◆ Activity: Required from the data below: the exact lines starting at the line containing "heap: u32, //" and ending at the line containing "notify : When", with both ends kept and all pictures dropped.

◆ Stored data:
★ ★ ★ ★ ★ ★ ★

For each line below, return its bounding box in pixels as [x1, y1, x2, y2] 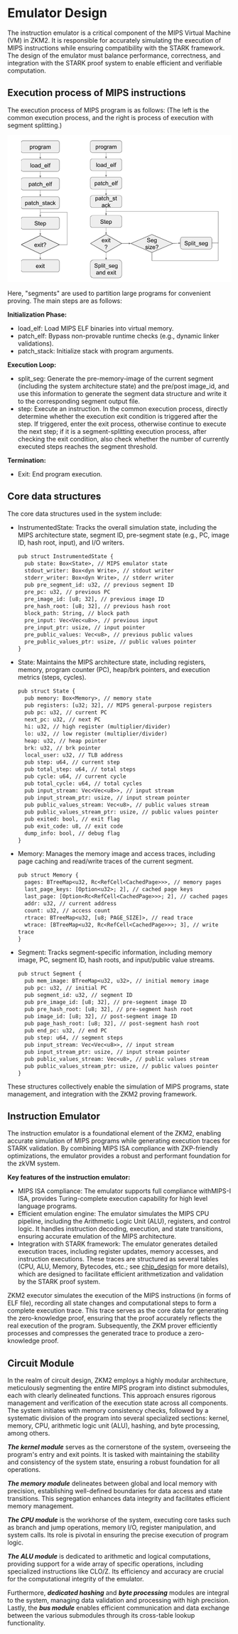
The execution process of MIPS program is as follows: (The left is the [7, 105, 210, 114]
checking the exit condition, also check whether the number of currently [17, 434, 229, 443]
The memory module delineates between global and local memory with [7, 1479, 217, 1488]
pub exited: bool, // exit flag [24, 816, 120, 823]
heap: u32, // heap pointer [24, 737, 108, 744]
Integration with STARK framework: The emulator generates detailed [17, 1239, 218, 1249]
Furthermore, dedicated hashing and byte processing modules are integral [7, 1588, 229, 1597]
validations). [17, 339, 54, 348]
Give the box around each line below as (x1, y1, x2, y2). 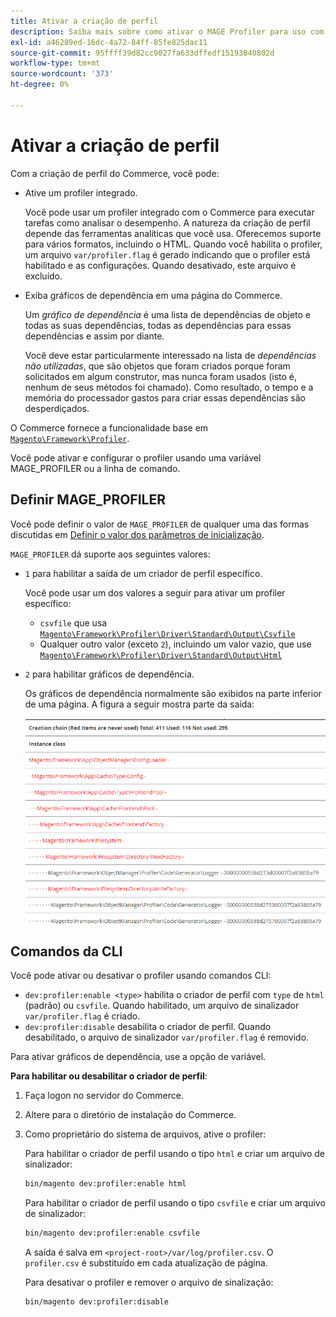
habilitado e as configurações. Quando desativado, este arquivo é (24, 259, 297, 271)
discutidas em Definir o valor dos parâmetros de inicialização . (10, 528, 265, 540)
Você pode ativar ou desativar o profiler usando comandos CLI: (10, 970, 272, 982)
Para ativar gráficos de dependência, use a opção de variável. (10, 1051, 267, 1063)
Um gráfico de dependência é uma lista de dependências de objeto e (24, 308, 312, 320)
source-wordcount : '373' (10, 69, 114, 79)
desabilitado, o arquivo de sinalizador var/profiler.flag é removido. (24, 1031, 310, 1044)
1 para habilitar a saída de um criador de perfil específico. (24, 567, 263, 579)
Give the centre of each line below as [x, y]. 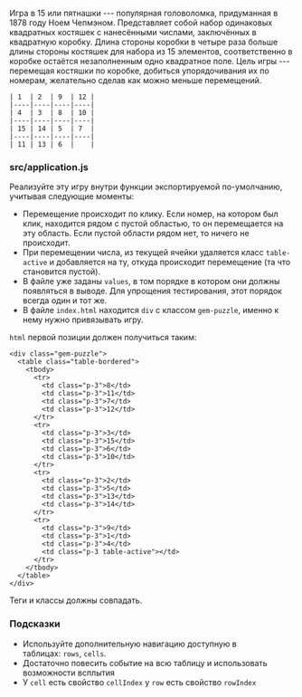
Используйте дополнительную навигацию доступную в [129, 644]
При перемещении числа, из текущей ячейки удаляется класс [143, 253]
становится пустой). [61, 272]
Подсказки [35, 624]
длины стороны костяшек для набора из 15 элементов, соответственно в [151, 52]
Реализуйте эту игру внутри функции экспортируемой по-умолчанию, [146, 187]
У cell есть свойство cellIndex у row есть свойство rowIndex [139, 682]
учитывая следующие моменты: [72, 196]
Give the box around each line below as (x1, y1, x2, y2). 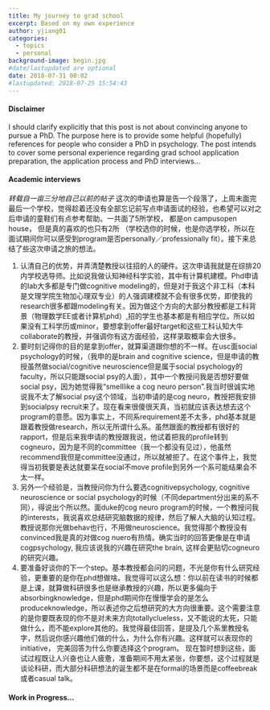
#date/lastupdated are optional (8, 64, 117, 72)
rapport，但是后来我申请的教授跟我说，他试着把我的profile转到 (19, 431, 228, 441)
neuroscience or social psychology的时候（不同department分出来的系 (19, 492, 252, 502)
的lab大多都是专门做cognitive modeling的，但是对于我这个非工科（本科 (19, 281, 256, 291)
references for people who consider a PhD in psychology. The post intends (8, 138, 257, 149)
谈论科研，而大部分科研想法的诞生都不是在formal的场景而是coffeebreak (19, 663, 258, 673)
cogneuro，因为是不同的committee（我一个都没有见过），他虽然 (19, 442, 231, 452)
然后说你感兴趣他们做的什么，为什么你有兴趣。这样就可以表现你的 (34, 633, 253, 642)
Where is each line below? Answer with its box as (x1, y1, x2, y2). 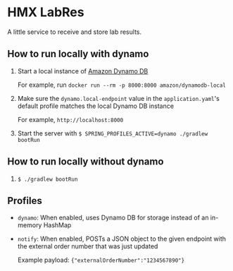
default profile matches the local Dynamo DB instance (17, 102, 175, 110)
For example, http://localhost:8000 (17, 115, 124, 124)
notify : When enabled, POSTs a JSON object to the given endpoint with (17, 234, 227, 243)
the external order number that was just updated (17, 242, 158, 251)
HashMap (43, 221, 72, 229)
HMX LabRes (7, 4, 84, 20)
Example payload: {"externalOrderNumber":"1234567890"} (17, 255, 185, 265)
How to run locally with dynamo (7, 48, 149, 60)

★ ★ ★ ★ ★ ★ ★

◆ Expected output:
heap: u32, // heap pointer [24, 737, 108, 744]
Integration with STARK framework: The emulator generates detailed [17, 1239, 218, 1249]
Furthermore, dedicated hashing and byte processing modules are integral [7, 1588, 229, 1597]
validations). [17, 339, 54, 348]
Give the box around each line below as (x1, y1, x2, y2). 
habilitado e as configurações. Quando desativado, este arquivo é (24, 259, 297, 271)
discutidas em Definir o valor dos parâmetros de inicialização . (10, 528, 265, 540)
Você pode ativar ou desativar o profiler usando comandos CLI: (10, 970, 272, 982)
Para ativar gráficos de dependência, use a opção de variável. (10, 1051, 267, 1063)
Um gráfico de dependência é uma lista de dependências de objeto e (24, 308, 312, 320)
source-wordcount : '373' (10, 69, 114, 79)
desabilitado, o arquivo de sinalizador var/profiler.flag é removido. (24, 1031, 310, 1044)
1 para habilitar a saída de um criador de perfil específico. (24, 567, 263, 579)
Give the centre of each line below as [x, y]. 
Используйте дополнительную навигацию доступную в [129, 644]
При перемещении числа, из текущей ячейки удаляется класс [143, 253]
становится пустой). [61, 272]
Подсказки [35, 624]
длины стороны костяшек для набора из 15 элементов, соответственно в [151, 52]
Реализуйте эту игру внутри функции экспортируемой по-умолчанию, [146, 187]
У cell есть свойство cellIndex у row есть свойство rowIndex [139, 682]
учитывая следующие моменты: [72, 196]
Give the box around each line below as (x1, y1, x2, y2). 
#date/lastupdated are optional (8, 64, 117, 72)
rapport，但是后来我申请的教授跟我说，他试着把我的profile转到 (19, 431, 228, 441)
neuroscience or social psychology的时候（不同department分出来的系 (19, 492, 252, 502)
的lab大多都是专门做cognitive modeling的，但是对于我这个非工科（本科 (19, 281, 256, 291)
references for people who consider a PhD in psychology. The post intends (8, 138, 257, 149)
谈论科研，而大部分科研想法的诞生都不是在formal的场景而是coffeebreak (19, 663, 258, 673)
cogneuro，因为是不同的committee（我一个都没有见过），他虽然 (19, 442, 231, 452)
然后说你感兴趣他们做的什么，为什么你有兴趣。这样就可以表现你的 (34, 633, 253, 642)
Where is each line below? Answer with its box as (x1, y1, x2, y2). 
default profile matches the local Dynamo DB instance (17, 102, 175, 110)
For example, http://localhost:8000 (17, 115, 124, 124)
notify : When enabled, POSTs a JSON object to the given endpoint with (17, 234, 227, 243)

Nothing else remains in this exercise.